At the time of the seizure of the vehicle defendant was aware of plaintiff's claim that he owned it and that plaintiff claimed to have mailed the documents for change of title to plaintiff to the Department of Motor Vehicles on the 14th of October. Defendant also knew that the Department of Motor Vehicles on the 19th of October, after the documents of title would have been received by the Department in the normal course of the mails, reported that the vehicle was registered to Mrs. Peckron. Defendant was also aware that the vehicle was found by the constable at Mrs. Peckron's home. Plaintiff claims that under these circumstances defendant was obligated to telephone to verify whether the information he had received from the Department of Motor Vehicles was correct or be guilty of such action as would merit the infliction of punitive damages.

In view of the above circumstances we do not believe that defendant's actions were sufficiently arbitrary and unconscionable to constitute a grievous violation of societal interests. Therefore the use of punitive damages is not merited to deter such conduct by defendant and others in the future. Defendant's actions were not entirely unreasonable in view of the information it received as a result of its inquiry of the Department of Motor Vehicles. Defendant knew that plaintiff's ownership would normally have been disclosed by such inquiry, had plaintiff's *181 story to it been true about receiving and sending in the documents of title.

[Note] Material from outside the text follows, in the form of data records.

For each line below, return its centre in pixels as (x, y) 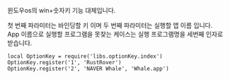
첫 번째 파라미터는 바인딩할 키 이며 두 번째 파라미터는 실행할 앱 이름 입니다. (110, 25)
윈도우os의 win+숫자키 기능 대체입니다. (62, 10)
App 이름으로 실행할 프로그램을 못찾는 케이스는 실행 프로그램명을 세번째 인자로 (115, 34)
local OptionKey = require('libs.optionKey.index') (85, 56)
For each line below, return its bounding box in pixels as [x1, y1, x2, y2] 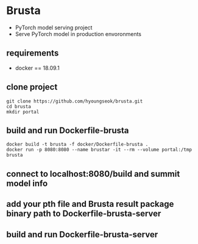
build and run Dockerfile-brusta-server [6, 229, 158, 240]
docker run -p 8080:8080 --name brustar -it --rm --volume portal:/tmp [6, 147, 192, 153]
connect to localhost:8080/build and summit [6, 168, 180, 179]
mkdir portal [6, 109, 40, 115]
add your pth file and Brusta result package [6, 199, 174, 209]
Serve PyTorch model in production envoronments [15, 30, 142, 37]
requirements [6, 48, 59, 59]
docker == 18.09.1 [15, 64, 60, 71]
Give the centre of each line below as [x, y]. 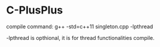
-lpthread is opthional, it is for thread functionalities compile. [81, 38]
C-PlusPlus [35, 10]
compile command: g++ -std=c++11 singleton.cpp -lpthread [80, 26]
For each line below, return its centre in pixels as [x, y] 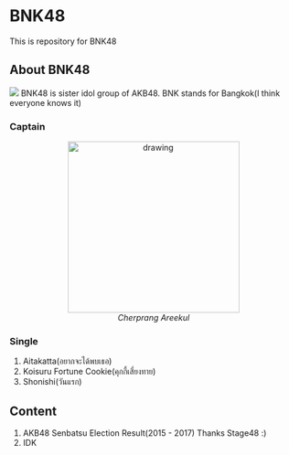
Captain [27, 126]
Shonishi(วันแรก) [52, 382]
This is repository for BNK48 [63, 41]
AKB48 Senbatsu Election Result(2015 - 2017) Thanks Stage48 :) [144, 433]
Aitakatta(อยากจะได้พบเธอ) [67, 361]
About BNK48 [50, 70]
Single [24, 341]
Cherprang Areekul [154, 318]

The judgment of the trial court is modified to delete that portion of the judgment awarding plaintiff punitive damages.

LUSK, Justice (specially concurring).

I agree with the decision and with the opinion, except the following statement quoted from Noe v. Kaiser Foundation Hospitals, Or., 435 P.2d 306, 308: "Punitive damages can only be justified on the theory of determent." The only authority cited in support of that statement in the Noe case is an article in 44 Oregon Law Review 175. The author of the article in turn cites no decisions of this or any other court and, on the contrary, recognizes the law of Oregon when he says: "The most frequently stated purposes of exemplary damages in Oregon are punishment of the defendant and deterrence of others from like conduct." 44 Or.L.Rev. at 182. The following decisions of this court are in accord with the statement just quoted: Kinzua Lbr. Co. v. Daggett et al., 203 Or. 585, 591, 281 P.2d 221; Van Lom v. Schneiderman, 187 Or. 89, 107, 210 P.2d 461, 11 A.L.R. 2d 1195; Martin v. Cambas, 134 Or. 257, 261, 293 P. 601. This is the rule throughout the country. Thus, it is said in 22 Am.Jur.2d 323, Damages § 237: "In most jurisdictions exemplary damages are allowed and awarded as a punishment to the defendant and as a warning and example to deter him and others from committing like offenses in the future." To the foregoing are cited decisions of the Supreme Court of the United States, the lower Federal courts and 21 state courts, including Van Lom v. Schneiderman, supra. The recognized textwriters tell us the same thing: 1 Sedgwick on Damages, § 347; 2 Sutherland on Damages (4th ed.) § 391; McCormick on Damages 275, § 77.